The 3D T1 images were segmented using Freesurfer (v.6, MGH, MA), which includes a full processing stream for MR imaging data that involves skull-stripping, bias field correction, registration, and anatomical segmentation as well as cortical surface reconstruction, registration, and parcelation. Regional brain volume for both cortical and subcortical brain regions were calculated. The left and right hippocampal volume were averaged. Interindividual variation in head size were accounted for in further statistical analysis by controlling for the effects of the total intracranial volume.

Determination of dementia subtypes

Dementia subtypes were determined based on the plasma biomarkers (Aβ_42/40, p-tau₁₈₁, NfL, GFAP), alongside vascular markers, hemoglobin A1c (HbA1c), blood pressure, and total cholesterol. Given lack of established AD biomarker thresholds in the DRC/SSA, determination of biomarker thresholds was informed by prior analysis conducted by Ikanga et al. (2024). These analyses utilized logistic regression models to assess the relationship between individual biomarkers and neurological status (healthy or suspected AD) (Ikanga et al., 2023a). Receiver operating characteristic (ROC) curve analyses were conducted to evaluate the diagnostic accuracy of the biomarkers, calculating the area under the curve (AUC) for each. Biomarker cutoff scores were defined by maximizing sensitivity and specificity, determined by the highest Youden’s Index, to optimize the classification of neurological status in this population. Thresholds for vascular markers, HbA1c, hypertension, and hypercholesterolemia, were sourced from existing literature (Kowall and Rathmann, 2013; Whelton et al., 2017; Nantsupawat et al., 2019; Li et al., 2021). Individuals with elevated HbA1c (≥ 6.5%), blood pressure (systolic ≥ 130 mmHg or diastolic ≥ 80 mmHg), or total cholesterol (≥ 200 mg/dL) were deemed to have dementia of potential vascular etiology. Subsequently, individuals were classified into one of four dementia subtypes—AD only, non-AD vascular, non-AD other, or mixed—based on their presence or absence of these biomarkers (Table 1).

TABLE 1

Table 1. Organization of biomarkers into pathological subtypes of dementia utilizing (Ikanga et al., 2024 ; Hu et al., 2022) threshold for core AD biomarkers.

Statistical analyses

Descriptive statistics were employed to summarize the data, with continuous variables reported as means and standard deviations, and categorical variables reported as frequencies and row percentages.

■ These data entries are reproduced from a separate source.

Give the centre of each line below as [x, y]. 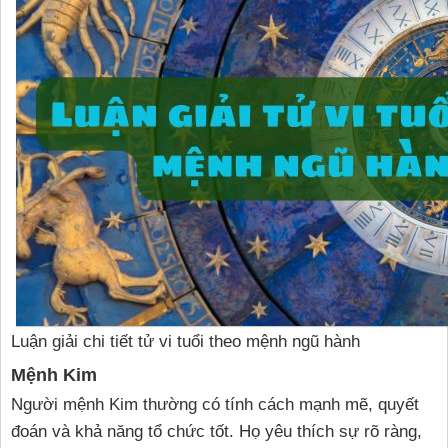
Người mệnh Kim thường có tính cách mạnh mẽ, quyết [215, 405]
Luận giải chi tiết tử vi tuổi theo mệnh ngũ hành [185, 342]
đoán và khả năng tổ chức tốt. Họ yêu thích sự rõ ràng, [216, 432]

We used linear regression models to compare differences in demographics, biomarkers, vascular markers, neuroimaging measures, and cognitive tests by dementia subtype. Models were adjusted for age, gender, years of education, total intracranial volume (for neuroimaging variables), and Geriatric Depression Scale (GDS) score. Subsequently, Dunn’s post-hoc test for pairwise comparisons was conducted to explore differences in neuroimaging and cognitive assessment measure between biomarker-defined dementia subtypes. Results were evaluated with a significance set at p < 0.05. Statistical analysis was conducted using R version 4 statistical software.

Results

Demographic data, neurodegenerative plasma biomarkers, vascular markers, neuroimaging, and cognitive characteristics are presented in Table 2. The sample comprised 45 clinically adjudicated dementia participants, of whom 20 (44%) were males, with an average age of 73.8 years (SD = 8 years) and an average of 7.4 years of education (SD = 5 years). Clinically, the sample exhibited high symptoms of depression (GDS = 7.5), and 58% of the participants had clinical hypertension (see Table 2).

TABLE 2

Table 2. Characteristics of the study sample.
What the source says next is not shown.